Data shown: Begin
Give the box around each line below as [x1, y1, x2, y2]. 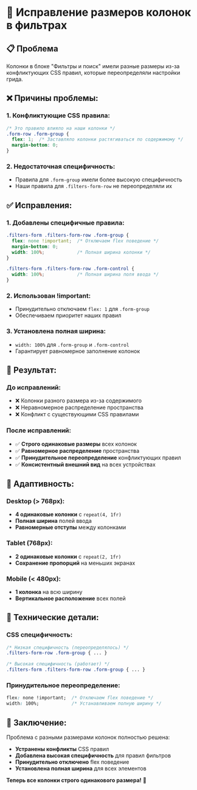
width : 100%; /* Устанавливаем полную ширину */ [6, 701, 162, 707]
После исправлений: [6, 426, 72, 435]
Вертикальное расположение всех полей [15, 595, 126, 602]
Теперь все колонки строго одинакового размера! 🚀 [6, 776, 147, 784]
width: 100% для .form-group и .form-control [15, 341, 130, 348]
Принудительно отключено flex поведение [15, 758, 130, 766]
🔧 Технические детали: [6, 612, 99, 623]
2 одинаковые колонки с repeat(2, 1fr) [15, 553, 122, 560]
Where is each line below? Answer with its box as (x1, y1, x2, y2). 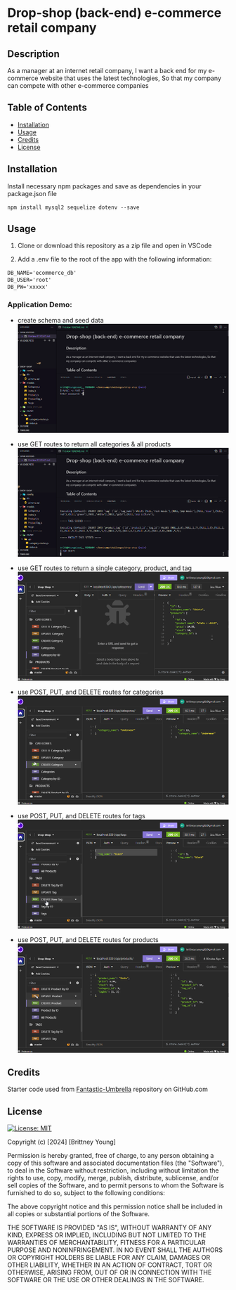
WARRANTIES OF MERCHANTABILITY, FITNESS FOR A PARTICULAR (7, 1239, 206, 1247)
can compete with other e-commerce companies (7, 82, 149, 89)
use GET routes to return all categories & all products (17, 439, 171, 448)
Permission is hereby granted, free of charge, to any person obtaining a (7, 1152, 214, 1160)
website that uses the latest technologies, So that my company (39, 74, 222, 82)
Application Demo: (7, 300, 72, 310)
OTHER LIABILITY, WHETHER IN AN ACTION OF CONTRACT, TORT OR (7, 1260, 212, 1270)
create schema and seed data (17, 316, 104, 324)
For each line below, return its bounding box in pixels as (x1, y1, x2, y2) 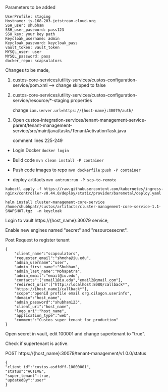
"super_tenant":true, (5, 373, 51, 378)
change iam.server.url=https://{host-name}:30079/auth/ (12, 107, 134, 113)
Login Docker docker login (12, 148, 69, 153)
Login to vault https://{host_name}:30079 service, (5, 217, 109, 223)
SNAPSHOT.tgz (5, 209, 33, 214)
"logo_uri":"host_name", (14, 309, 67, 314)
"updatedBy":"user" (5, 378, 46, 383)
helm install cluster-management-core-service (5, 200, 105, 205)
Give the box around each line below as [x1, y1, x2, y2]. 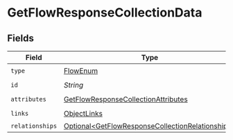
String [63, 80, 84, 90]
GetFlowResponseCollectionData [7, 5, 202, 21]
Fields [7, 32, 35, 44]
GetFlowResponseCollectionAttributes [63, 94, 189, 104]
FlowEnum [63, 66, 98, 75]
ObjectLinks [63, 108, 103, 118]
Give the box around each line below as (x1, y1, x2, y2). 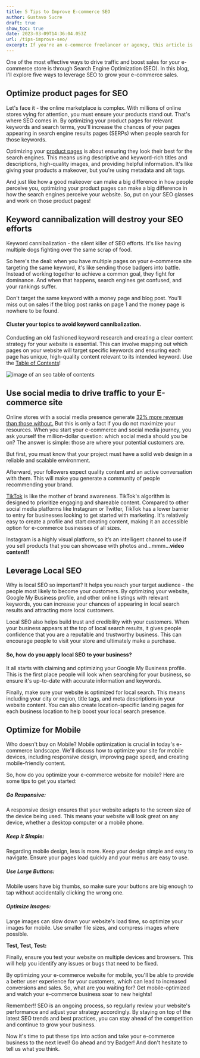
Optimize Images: (6, 902, 51, 910)
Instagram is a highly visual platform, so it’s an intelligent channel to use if (6, 535, 187, 543)
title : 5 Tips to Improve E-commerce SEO (6, 8, 111, 15)
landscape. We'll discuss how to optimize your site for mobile (33, 747, 184, 754)
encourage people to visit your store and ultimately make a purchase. (6, 637, 176, 644)
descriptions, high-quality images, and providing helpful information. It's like (6, 160, 193, 167)
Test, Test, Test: (6, 942, 47, 949)
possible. (6, 930, 29, 937)
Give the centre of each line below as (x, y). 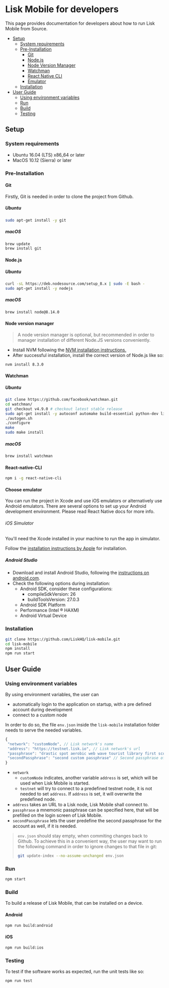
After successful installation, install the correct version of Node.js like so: (88, 355)
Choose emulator (24, 489)
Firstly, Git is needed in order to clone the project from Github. (69, 196)
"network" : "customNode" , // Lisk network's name (60, 744)
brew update (18, 244)
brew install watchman (29, 456)
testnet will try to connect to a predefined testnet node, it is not (86, 789)
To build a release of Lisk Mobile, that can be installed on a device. (74, 903)
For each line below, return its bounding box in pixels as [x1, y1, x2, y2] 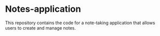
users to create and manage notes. [5, 25, 76, 31]
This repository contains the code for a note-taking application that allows [5, 20, 155, 26]
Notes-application [5, 3, 81, 15]
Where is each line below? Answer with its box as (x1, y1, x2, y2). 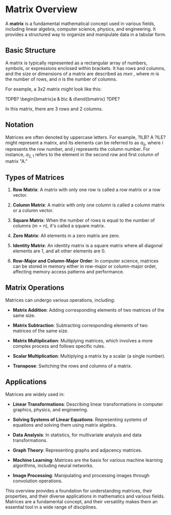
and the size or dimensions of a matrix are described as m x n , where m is (5, 71, 159, 77)
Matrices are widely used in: (5, 391, 65, 397)
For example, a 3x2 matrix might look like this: (5, 86, 102, 92)
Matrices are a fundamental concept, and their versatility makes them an (5, 498, 158, 504)
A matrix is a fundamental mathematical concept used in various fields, (5, 20, 156, 27)
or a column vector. (12, 207, 54, 213)
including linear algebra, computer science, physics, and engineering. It (5, 26, 156, 32)
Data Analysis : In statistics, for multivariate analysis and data (12, 432, 142, 438)
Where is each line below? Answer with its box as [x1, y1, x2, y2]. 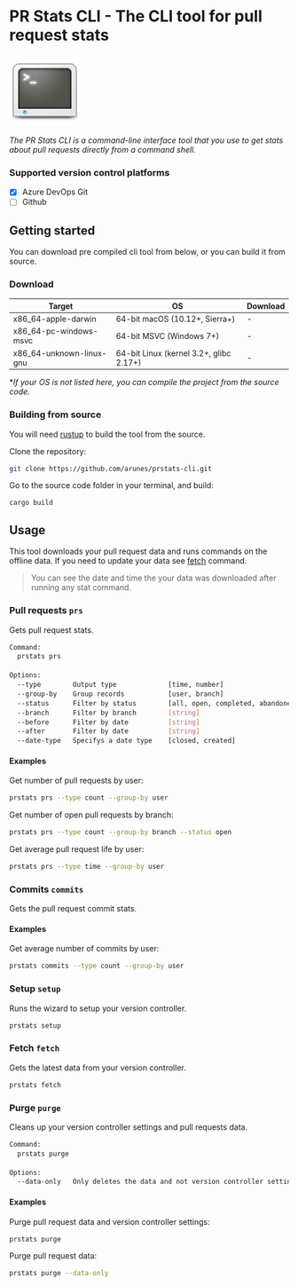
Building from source [9, 408, 102, 421]
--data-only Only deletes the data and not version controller [17, 1178, 264, 1187]
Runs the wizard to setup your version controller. [9, 1003, 187, 1014]
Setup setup [9, 982, 61, 995]
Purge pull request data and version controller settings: [9, 1216, 210, 1227]
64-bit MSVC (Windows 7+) [115, 330, 220, 341]
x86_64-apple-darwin [12, 313, 97, 325]
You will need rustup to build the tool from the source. [9, 429, 206, 439]
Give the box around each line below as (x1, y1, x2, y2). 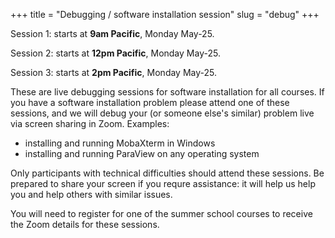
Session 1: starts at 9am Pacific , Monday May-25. (10, 28, 215, 39)
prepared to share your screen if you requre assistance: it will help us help (10, 178, 316, 189)
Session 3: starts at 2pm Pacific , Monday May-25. (10, 67, 217, 78)
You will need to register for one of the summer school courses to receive (10, 208, 313, 219)
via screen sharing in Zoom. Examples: (10, 118, 170, 129)
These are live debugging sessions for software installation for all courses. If (10, 86, 325, 98)
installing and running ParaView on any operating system (24, 148, 260, 159)
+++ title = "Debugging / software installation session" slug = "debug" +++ (10, 9, 320, 20)
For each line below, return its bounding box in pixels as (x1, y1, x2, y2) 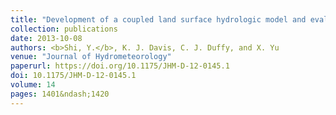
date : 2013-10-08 (10, 33, 83, 43)
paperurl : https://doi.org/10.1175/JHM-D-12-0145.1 (10, 61, 230, 71)
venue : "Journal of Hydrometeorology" (10, 52, 172, 62)
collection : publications (10, 24, 118, 34)
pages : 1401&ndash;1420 (10, 89, 110, 99)
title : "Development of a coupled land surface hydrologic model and (10, 14, 307, 25)
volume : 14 (10, 80, 56, 90)
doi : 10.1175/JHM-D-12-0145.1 (10, 71, 137, 81)
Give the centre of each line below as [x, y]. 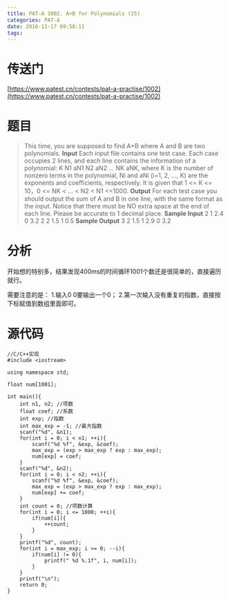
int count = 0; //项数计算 [56, 506]
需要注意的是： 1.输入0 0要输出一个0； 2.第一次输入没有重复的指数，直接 [111, 295]
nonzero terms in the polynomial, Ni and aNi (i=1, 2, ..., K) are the [116, 176]
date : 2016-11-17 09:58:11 [46, 26]
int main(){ [24, 397]
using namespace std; [38, 373]
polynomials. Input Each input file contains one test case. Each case [121, 154]
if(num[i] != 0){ [57, 555]
Data shown: End
* **Task to carry out**:
Go back to the listing above and reproduce, exactly, the stretch from the line bearing "name (60, 744)" through the line bearing "Matrices are widely", without its pictures.

* **Written answer**:
"network" : "customNode" , // Lisk network's name (60, 744)
brew update (18, 244)
brew install watchman (29, 456)
testnet will try to connect to a predefined testnet node, it is not (86, 789)
To build a release of Lisk Mobile, that can be installed on a device. (74, 903)
For each line below, return its bounding box in pixels as [x1, y1, x2, y2] 
users to create and manage notes. [5, 25, 76, 31]
This repository contains the code for a note-taking application that allows [5, 20, 155, 26]
Notes-application [5, 3, 81, 15]
Where is each line below? Answer with its box as (x1, y1, x2, y2). 
and the size or dimensions of a matrix are described as m x n , where m is (5, 71, 159, 77)
Matrices are widely used in: (5, 391, 65, 397)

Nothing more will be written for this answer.